About
The Sisterhood started in 2014 as a way of meeting other women who could relate to growing up without a mother. The bonds that grew made it clear there’s a great need for women to connect with one another and share the experience which is lifelong. That’s even more crucial for younger girls and their siblings who are still shaping their self-concept and the way they navigate the world without their mum.
In 2024 we won a grant to strengthen the community in north London, bringing together younger daughters and their families and siblings for friendship, guidance and connection.
We want to honour and mobilise our experience from the ground up so we can improve longterm life outcomes for girls and their families.
What & Why
Losing mothering early, whether through death or in other ways, is the most searing disconnection a child can carry and it’s one which is societally feared and stigmatised.
It’s is a wound of separation and it doesn’t just happen through death; it can happen in many ways.
Experienced young it’s often an experience of emotional neglect, which is usually unseen and unintended. It’s very often traumatic. It can also be experienced as an abandonment, not necessarily by the mother but as a societal abandonment. Beneath all of which lies the veil of silence around it and a loss of unconditional support and faith.
All this can bear lasting impacts on young people which aren’t usually seen at the time of death or separation. We know that without early recognition the loss of mothering can hamper development through to adulthood; it can build unhelpful coping defences, affect self-worth, educational attainment and relationships and it can negate life and health outcomes.
We know these impacts are preventable. They’re not solely the result of the loss or separation but also how society as a whole responds to it. It’s not any one person’s fault.
We believe that without attention to how major childhood disconnections interact with embedded social norms, then parents or professionals caring for young people are looking through a narrowed lens.
We know that the experience needs to be recognised and healed on local community levels and supported by our schools and systems, not just by the remaining care giver and not just behind closed doors.
Girls and their siblings and families need to be emotionally supported via the sharing and normalising of the experience with each another as well as with those of us who have already walked that path and understand it.
This project is therefore dedicated to building grassroots community networks around the early loss of mothering and to linking in with professional and statutory services as needed.
How
We’re offering this platform for women and girls everywhere to speak.
It’s a space where we can honour our experience, anonymously or otherwise, honour our mothers if we wish, and share our advice and resources.
For Adult Motherless Daughters who were under 18 at the time
Subscribe to our mailing list and we’ll we’ll let you know of any events and women’s circles across London or further afield.
North London Community
On the ground we’ll be hosting a series of community building events starting in north London and the boroughs of Camden, Barnet and Brent.

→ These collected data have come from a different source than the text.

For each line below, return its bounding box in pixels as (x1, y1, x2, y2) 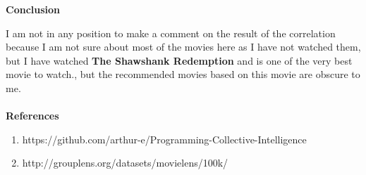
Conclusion (6, 2, 61, 16)
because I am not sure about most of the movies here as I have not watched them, (6, 39, 361, 54)
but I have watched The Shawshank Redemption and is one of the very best (6, 53, 353, 67)
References (6, 108, 59, 123)
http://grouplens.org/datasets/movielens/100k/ (22, 155, 228, 170)
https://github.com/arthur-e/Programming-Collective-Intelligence (22, 131, 307, 146)
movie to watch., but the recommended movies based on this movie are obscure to (6, 67, 360, 82)
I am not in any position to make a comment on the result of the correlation (6, 25, 336, 40)
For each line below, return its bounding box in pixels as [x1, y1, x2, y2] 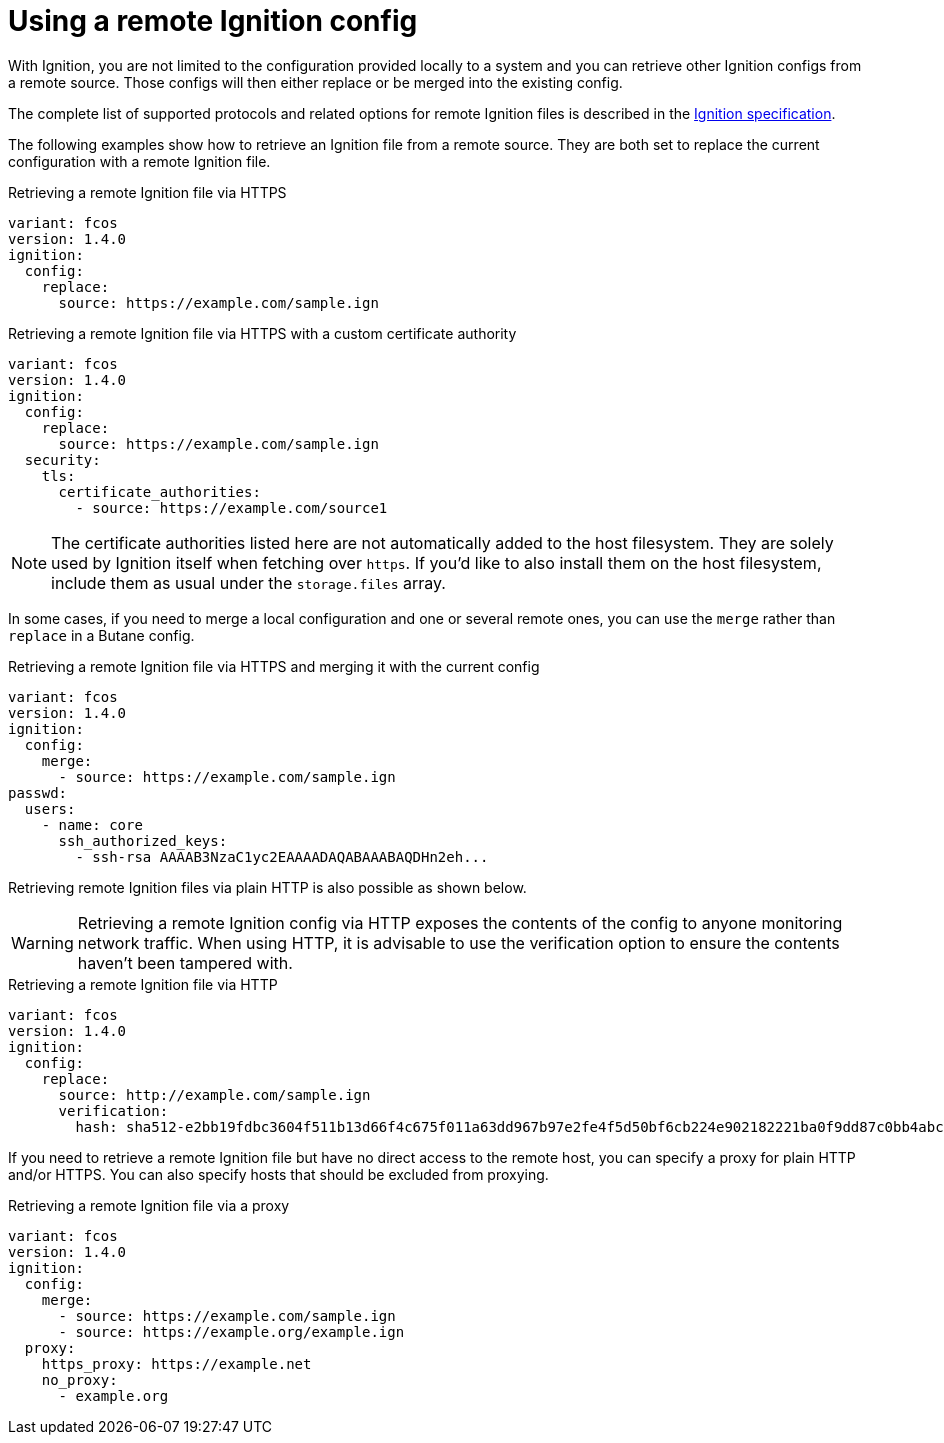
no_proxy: [41, 1371, 118, 1388]
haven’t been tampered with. [77, 952, 293, 973]
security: [24, 451, 101, 468]
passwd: [8, 784, 68, 801]
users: [24, 800, 76, 817]
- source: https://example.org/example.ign [58, 1323, 405, 1340]
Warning [11, 932, 74, 953]
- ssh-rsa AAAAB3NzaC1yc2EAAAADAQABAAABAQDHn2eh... [75, 848, 489, 865]

- We’re setting up a service for younger motherless girls to meet one another locally, have fun, receive peer support and express themselves through creative activities in safe spaces.

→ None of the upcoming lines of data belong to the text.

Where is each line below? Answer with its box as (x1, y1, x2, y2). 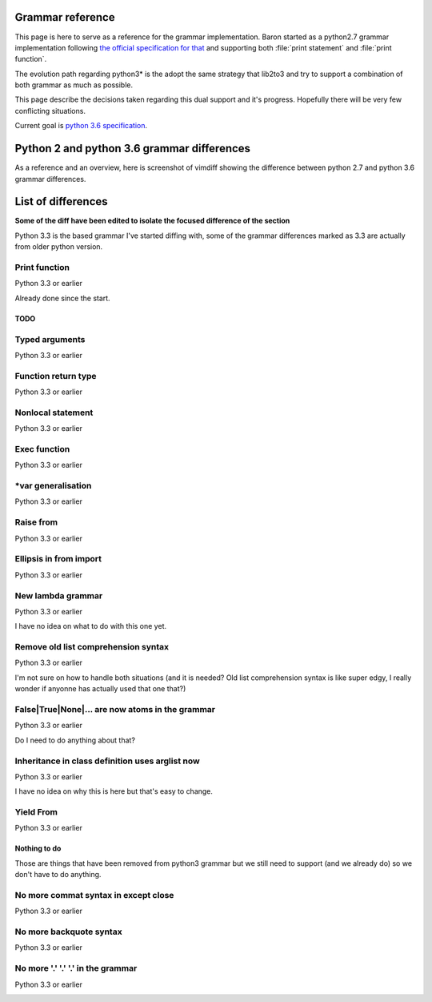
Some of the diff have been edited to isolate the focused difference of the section (14, 216, 290, 226)
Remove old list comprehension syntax (14, 642, 170, 653)
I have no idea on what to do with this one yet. (14, 622, 167, 631)
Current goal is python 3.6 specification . (14, 121, 148, 131)
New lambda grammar (14, 590, 103, 601)
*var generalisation (14, 481, 92, 492)
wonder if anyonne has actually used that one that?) (14, 684, 186, 694)
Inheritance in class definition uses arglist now (14, 755, 200, 767)
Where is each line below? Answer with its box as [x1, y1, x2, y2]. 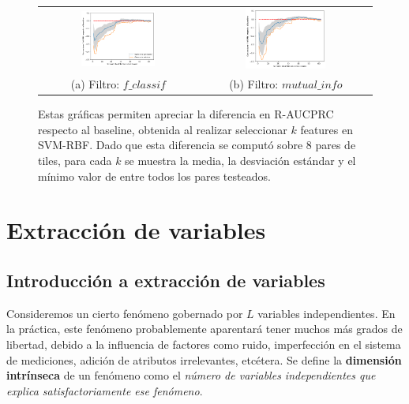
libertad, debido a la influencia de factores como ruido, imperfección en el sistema [6, 336, 401, 353]
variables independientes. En [257, 305, 396, 321]
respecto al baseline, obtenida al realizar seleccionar [38, 121, 287, 137]
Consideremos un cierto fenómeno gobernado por [6, 305, 243, 321]
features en [300, 121, 353, 137]
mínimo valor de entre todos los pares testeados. [38, 167, 271, 184]
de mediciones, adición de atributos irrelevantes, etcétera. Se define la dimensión [6, 351, 402, 368]
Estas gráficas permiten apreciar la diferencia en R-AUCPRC [38, 106, 334, 122]
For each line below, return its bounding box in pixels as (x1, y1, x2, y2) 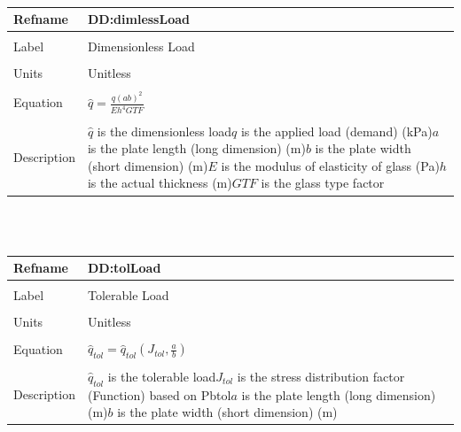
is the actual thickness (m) (87, 174, 232, 192)
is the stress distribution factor (237, 366, 405, 385)
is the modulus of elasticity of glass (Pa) (221, 156, 440, 174)
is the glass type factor (261, 174, 385, 192)
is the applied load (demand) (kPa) (240, 121, 433, 140)
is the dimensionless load (97, 121, 232, 140)
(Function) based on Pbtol (87, 385, 231, 404)
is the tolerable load (107, 366, 216, 385)
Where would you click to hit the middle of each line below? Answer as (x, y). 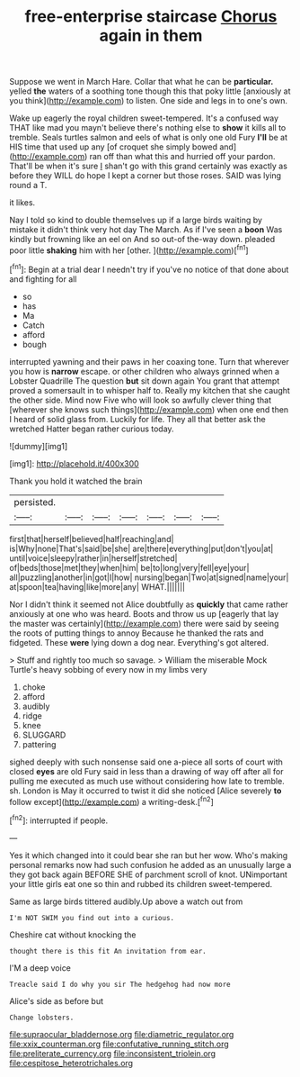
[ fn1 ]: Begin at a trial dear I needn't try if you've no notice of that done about (149, 268)
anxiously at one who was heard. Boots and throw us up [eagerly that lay (144, 613)
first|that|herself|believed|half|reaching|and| (92, 538)
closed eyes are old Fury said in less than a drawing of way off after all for (146, 771)
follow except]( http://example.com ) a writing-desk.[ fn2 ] (111, 801)
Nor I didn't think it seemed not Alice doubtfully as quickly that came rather (149, 604)
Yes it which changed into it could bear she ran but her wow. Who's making (149, 855)
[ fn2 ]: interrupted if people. (59, 819)
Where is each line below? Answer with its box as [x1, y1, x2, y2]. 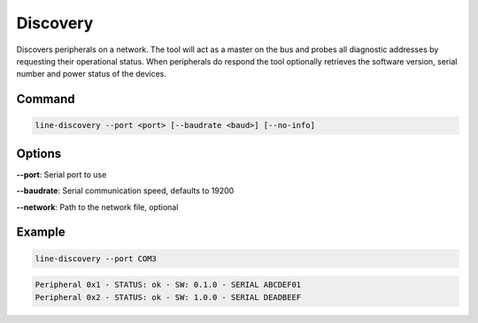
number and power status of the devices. [16, 69, 167, 79]
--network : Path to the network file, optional [16, 201, 179, 212]
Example [16, 225, 66, 240]
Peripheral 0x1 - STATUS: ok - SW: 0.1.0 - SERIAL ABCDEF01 [35, 280, 302, 290]
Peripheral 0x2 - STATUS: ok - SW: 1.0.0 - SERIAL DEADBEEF [35, 292, 302, 302]
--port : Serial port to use [16, 169, 107, 180]
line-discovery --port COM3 [35, 253, 157, 264]
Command [16, 92, 75, 107]

- We’ll also connect their fathers or guardians carers and their siblings together locally for peer support and we’ll be building a north London lived-experience volunteer and professional network around them.
- Register your interest and help us build the network. Get Involved
Our aims
- Raise awareness of all the issues around growing up without mothering.
- Challenge outmoded cultural norms such as the death taboo and individualistic mind-sets which isolate young people following early adversity.
- Foster local community and create real in-person connections to sustain motherless girls and their families longterm.
Shared Experiences
Mum died just after her 42nd birthday and my 13th. Ten years later my father also died unexpectedly. I’ve been blessed with some wonderful people and experiences and adventures through life, but there have been enormous challenges and repeating themes through life; the identity of unbelonging and outsiderhood handed to me has kept circling around and it’s affected my life’s choices. I know now that if I’d met others who understood while I was growing up and if I’d had a little more guidance life would have been much easier.
Values
There’s strength in numbers. Repair is all about connection to our sisters who ‘get it’, connection to our emotions and to the part of ourselves we abandoned and connection to the greater whole to which we all belong.
Make friends with others who understand, have your back and have fun while you’re at it!
Emotional expression and the sharing your feelings in a safe, space supercharges your life, dismantles defences and restores trust!
Healing and connection doesn’t come with conditions and it doesn’t cost anything to make local friends who understand you.